ちなみに、東証上場銘柄の平均PERは以下の表のとおりだ。東証一部上場企業の単純PERが21.9倍なのに対し、東証マザーズでは平均100.1倍とおよそ5倍の差がある。マザーズには成長性の高いベンチャー企業が多く、実際の純利益に比べ株価が割高になっているためだ。

(参考)東証上場銘柄の平均PER(2019年10月末日現在)
  単純PER 加重PER
東証一部 21.9倍 20.5倍
東証二部 13.7倍 4.9倍
東証マザーズ 100.1倍 153.3倍
※日本取引所グループ統計資料「規模別・業種別PER・PBR」から抜粋

PBR(株価純資産倍率)

Price Book-value Ratioの略称。計算式は、「PBR(倍)=株価÷一株当たり純資産(BPS)」である。

現在の株価が企業の資産価値に対して割高か、割安かを判断する指標だ。PBR=1.0倍は株価と資産価値が同じであることを意味し、これまでは底値の目安とされていたが、近年は1.0倍以下の企業も多くなっている。

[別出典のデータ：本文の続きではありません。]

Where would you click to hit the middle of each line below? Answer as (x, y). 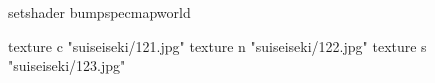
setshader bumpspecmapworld (99, 12)
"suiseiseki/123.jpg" (67, 65)
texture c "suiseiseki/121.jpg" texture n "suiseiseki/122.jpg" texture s (217, 45)

東証一部に上場している2社でPBRを比較した場合を考えてみよう。C社のPBRが1.12倍、D社が2.90倍の場合、C社のほうがD社より割安と言える。また、東証一部の平均PBR1.5倍も下回っている。この場合、C社の株価は現在低水準で推移しており、買い時と見なすことができる。

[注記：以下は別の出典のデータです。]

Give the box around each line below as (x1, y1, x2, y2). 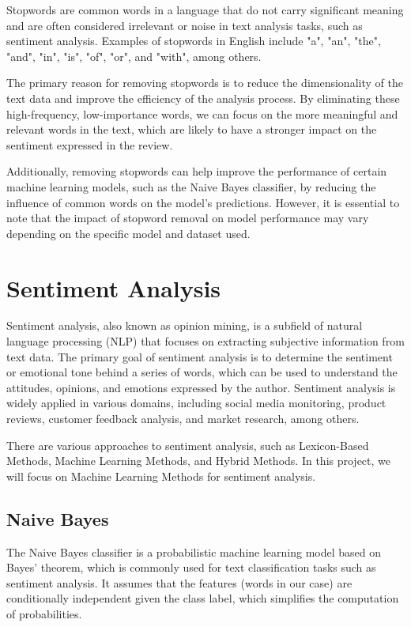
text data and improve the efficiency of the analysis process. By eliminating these (6, 89, 400, 106)
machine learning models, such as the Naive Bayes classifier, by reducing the (6, 178, 376, 195)
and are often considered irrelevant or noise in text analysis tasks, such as (6, 17, 363, 33)
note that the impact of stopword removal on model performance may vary (6, 210, 369, 226)
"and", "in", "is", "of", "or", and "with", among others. (6, 47, 262, 64)
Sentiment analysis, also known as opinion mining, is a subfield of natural (6, 317, 363, 334)
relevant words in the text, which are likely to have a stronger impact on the (6, 121, 377, 138)
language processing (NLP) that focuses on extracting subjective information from (6, 333, 405, 349)

東証上場銘柄のPBRは、以下の表のとおりだ。PBRもPERの場合と同じく、純資産が少ないにもかかわらず成長性が高いと見込まれる新興企業に対しては、高い価格がつきやすい。

(参考)東証上場銘柄の平均PER(2019年10月末日現在)
  単純PBR 加重PBR
東証一部 1.5倍 1.8倍
東証二部 0.8倍 1.2倍
東証マザーズ 4.9倍 4.1倍
※日本取引所グループ統計資料「規模別・業種別PER・PBR」から抜粋

ROE(自己資本利益率)

Return On Equityの略称で、計算式は「ROE(%)= 当期純利益÷自己資本(純資産-新株予約権-少数株主持分)×100」である。

ROEは、株主が投資した自己資本を使って、企業がどれだけ効率的に利益を上げているかを判断するための指標だ。一般的にはROEが10.0%を超えていれば優良企業と判断され、投資価値があるとみなされる。

たとえばE社のROEが8.50%、F社が14.20%であれば、F社に投資するほうが効率的であると判断できる。F社のほうがE社より自己資本に対する収益性が高く、しかも10%を超えているからだ。

ただし、ROEだけでなく、財務レバレッジ(自己資本に対する負債の割合)なども考慮に入れて総合的に判断する必要があることも覚えておこう。

初めての株式投資のポイント スムーズな手続きと健全性の高い銘柄選び

口座開設から銘柄の選び方、買い方までの流れを事前に把握しておけば、最小限の時間と労力でも、スムーズに初めての株取引を始められるはずだ。手を抜かないでほしいのは、選んだ銘柄の健全性チェックだ。今回紹介した指標を参考に、リスク軽減に努める姿勢を常に忘れないようにしてほしい。